(Directions) Wherever a picture appears, skip it and retype the rest of the data exactly.

[Information — start]

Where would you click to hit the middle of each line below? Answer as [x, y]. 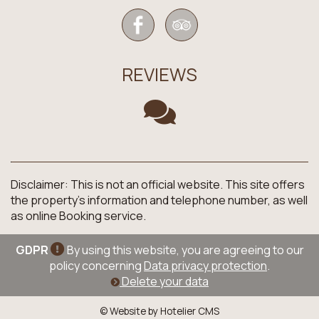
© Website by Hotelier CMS [159, 311]
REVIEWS [159, 74]
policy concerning [96, 266]
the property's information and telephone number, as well [159, 200]
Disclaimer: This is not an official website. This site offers [158, 184]
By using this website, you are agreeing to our [184, 250]
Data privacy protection [205, 266]
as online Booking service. [78, 216]
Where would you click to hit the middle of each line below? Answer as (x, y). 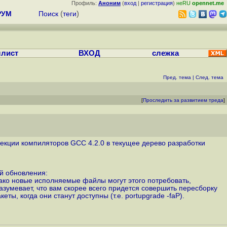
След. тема (210, 77)
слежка (165, 53)
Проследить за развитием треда (183, 100)
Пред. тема (177, 77)
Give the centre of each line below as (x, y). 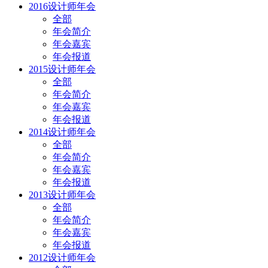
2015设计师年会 (62, 69)
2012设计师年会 (62, 257)
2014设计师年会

[Information — finish]

(Solution for this task)
Where would you click to hit the middle of each line below? Answer as [x, y]. 
© Website by Hotelier CMS [159, 311]
REVIEWS [159, 74]
policy concerning [96, 266]
the property's information and telephone number, as well [159, 200]
Disclaimer: This is not an official website. This site offers [158, 184]
By using this website, you are agreeing to our [184, 250]
Data privacy protection [205, 266]
as online Booking service. [78, 216]
Where would you click to hit the middle of each line below? Answer as (x, y). 
След. тема (210, 77)
слежка (165, 53)
Проследить за развитием треда (183, 100)
Пред. тема (177, 77)
Give the centre of each line below as (x, y). 
2015设计师年会 (62, 69)
2012设计师年会 (62, 257)
2014设计师年会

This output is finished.